The Sir Bobby Robson Trophy match was a charity football match played in honour of the former England and Newcastle United manager, Sir Bobby Robson, and in aid of his cancer charity, the Sir Bobby Robson Foundation. Produced under licence by Toast Entertainment Group, it was played at St James' Park in Newcastle upon Tyne, England, on Sunday 26 July 2009. The match was described as the 'tear-jerker of the decade', and proved to be Robson's last public appearance, as he died five days later on the morning of 31 July 2009 aged 76, having been suffering from cancer, his fifth diagnosis in his lifetime. Early estimates were that the charity match raised hundreds of thousands of pounds for the Foundation which he set up in the last years of his life to fund cancer research in his native North East England.

The match was pitched as a replay of an England 1990 FIFA World Cup match played under Robson's reign as manager and was to feature English and German players from the original 1990 World Cup squads. England won the game 3–2 in normal time, watched by 33,000 spectators in the stadium, as well as being broadcast live by ITV4.

The England team featured 6 of the original 1990 starting eleven, in addition to appearances from other 1990 English and German squad members, and other retired England and Newcastle United footballers, and selected celebrity guests.
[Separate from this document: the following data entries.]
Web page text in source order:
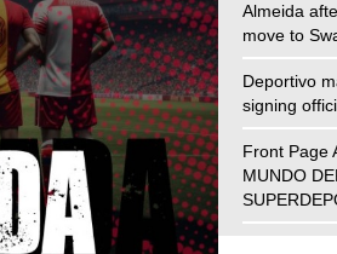
Almeida
move to
Deportivo
signing
Front Page
MUNDO
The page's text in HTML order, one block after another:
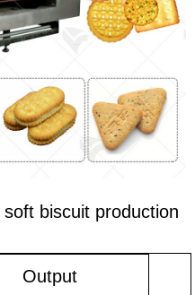
soft biscuit production
Output
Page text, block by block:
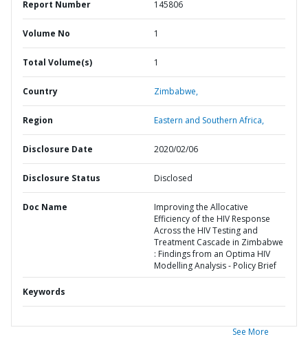
Report Number 145806
Volume No 1
Total Volume(s) 1
Country Zimbabwe,
Region Eastern and Southern Africa,
Disclosure Date 2020/02/06
Disclosure Status Disclosed
Doc Name
Improving the Allocative
Efficiency of the HIV Response
Across the HIV Testing and
Treatment Cascade in Zimbabwe
: Findings from an Optima HIV
Modelling Analysis - Policy Brief
Keywords
See More
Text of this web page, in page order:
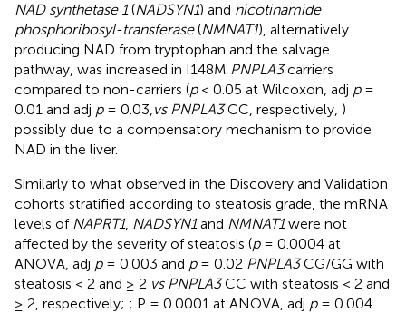
NAD synthetase 1(NADSYN1) and nicotinamide
phosphoribosyl-transferase(NMNAT1), alternatively
producing NAD from tryptophan and the salvage
pathway, was increased in I148M PNPLA3carriers
compared to non-carriers (p< 0.05 at Wilcoxon, adj p=
0.01 and adj p= 0.03,vs PNPLA3CC, respectively, )
possibly due to a compensatory mechanism to provide
NAD in the liver.
Similarly to what observed in the Discovery and Validation
cohorts stratified according to steatosis grade, the mRNA
levels of NAPRT1, NADSYN1and NMNAT1were not
affected by the severity of steatosis (p= 0.0004 at
ANOVA, adj p= 0.003 and p= 0.02 PNPLA3CG/GG with
steatosis < 2 and ≥ 2 vs PNPLA3CC with steatosis < 2 and
≥ 2, respectively; ; P = 0.0001 at ANOVA, adj p= 0.004
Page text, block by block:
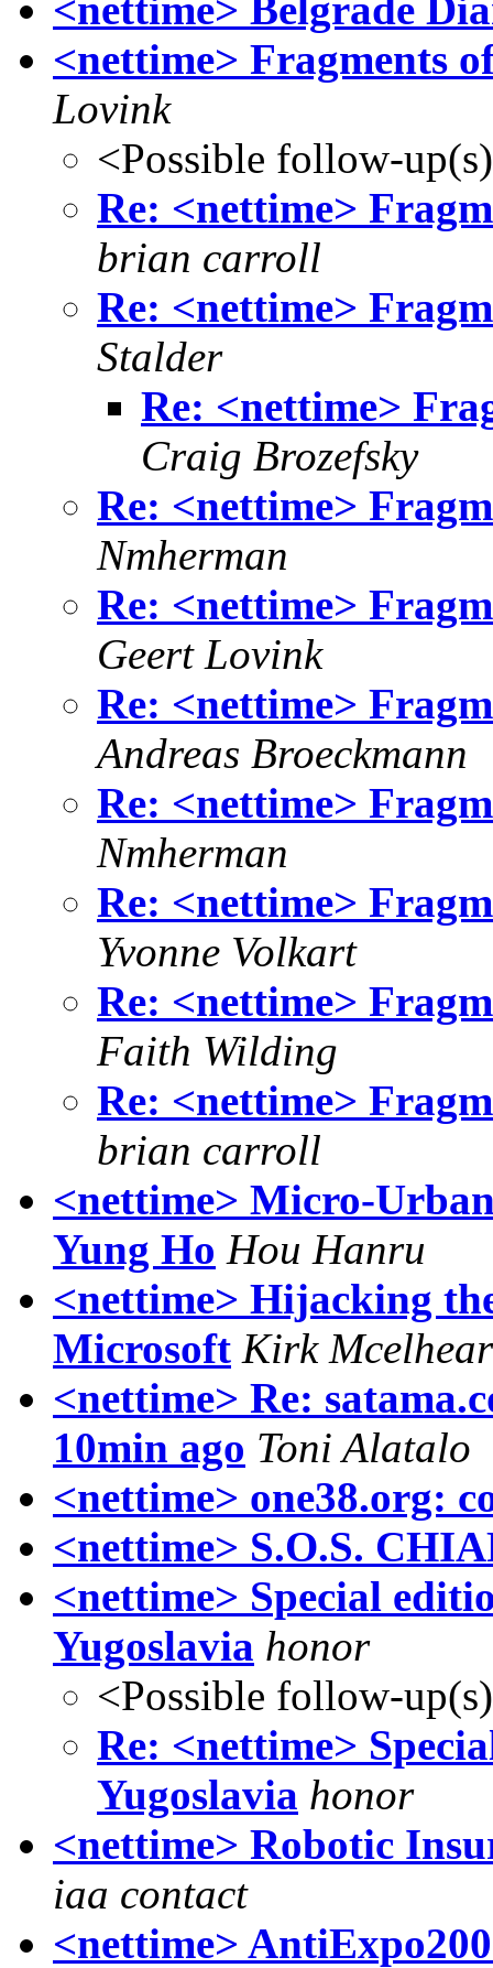
<nettime> Fragments
Lovink
<Possible follow-
Re: <nettime>
brian carroll
Re: <nettime>
Stalder
Re: <nettime>
Craig Brozefsky
Re: <nettime>
Nmherman
Re: <nettime>
Geert Lovink
Re: <nettime>
Andreas Broeckmann
Re: <nettime>
Nmherman
Re: <nettime>
Yvonne Volkart
Re: <nettime>
Faith Wilding
Re: <nettime>
brian carroll
<nettime> Micro-
Yung Ho Hou Hanru
<nettime> Hijacking
Microsoft Kirk
<nettime> Re:
10min ago Toni Alatalo
<nettime> one38.org:
<nettime> S.O.S.
<nettime> Special
Yugoslavia honor
<Possible follow-
Re: <nettime>
Yugoslavia honor
<nettime> Robotic
iaa contact
<nettime>
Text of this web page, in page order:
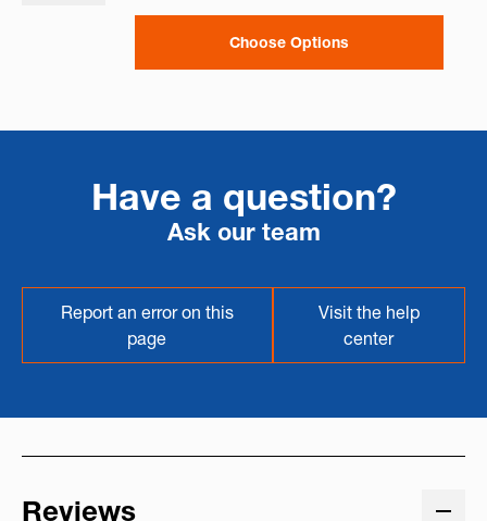
Choose Options
Have a question?
Ask our team
Report an error on this
page
Visit the help
center
Reviews
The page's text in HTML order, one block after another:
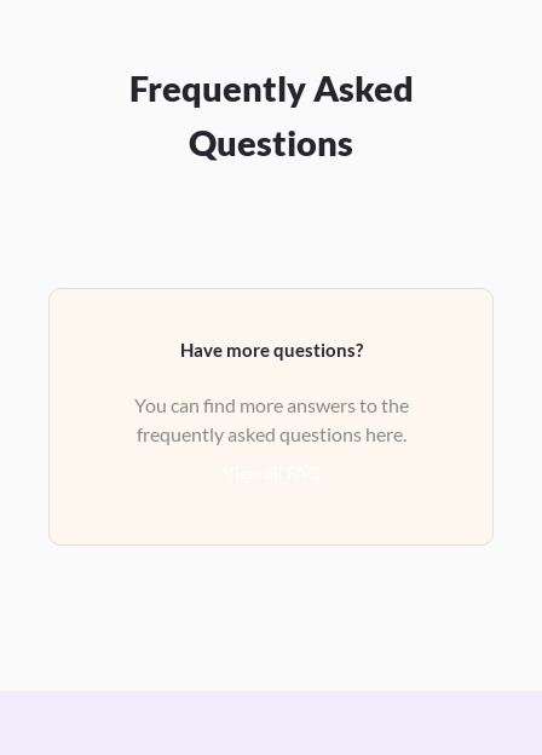
Frequently Asked
Questions
Have more questions?
You can find more answers to the
frequently asked questions here.
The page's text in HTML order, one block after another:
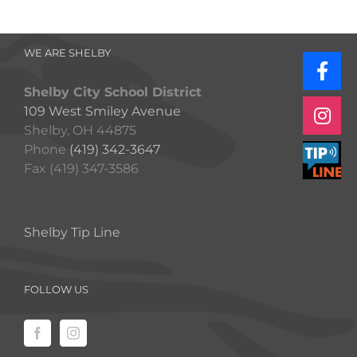
WE ARE SHELBY
Shelby City School District
109 West Smiley Avenue
Shelby, OH 44875
Phone (419) 342-3647
Fax (419) 347-3586
Shelby Tip Line
FOLLOW US
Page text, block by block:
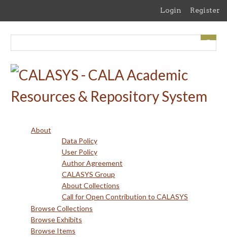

England recovered from being 2–0 down after goals from Thomas Helmer and Fredi Bobic with goals from Les Ferdinand and Alan Thompson, to end the first half 2–2. England won the game after a second half penalty from Alan Shearer with 11 minutes to go.

==Background==

===Italia 90===
The 1990 World Cup hosted in Italy, was the culmination of eight years of management of England by Robson, and it had been announced by the FA prior to the tournament that it would be his last in charge of England. England reached the semi-finals, and played West Germany at the Stadio delle Alpi in Turin. After finishing 1–1 in normal time, and with no goals in extra time, England lost the game 4–3 in a penalty shoot-out, with Stuart Pearce and then Chris Waddle missing England's final penalties. During the game, Paul "Gazza" Gascoigne openly wept when he received a yellow card during extra time, which meant he would have missed the final had England won.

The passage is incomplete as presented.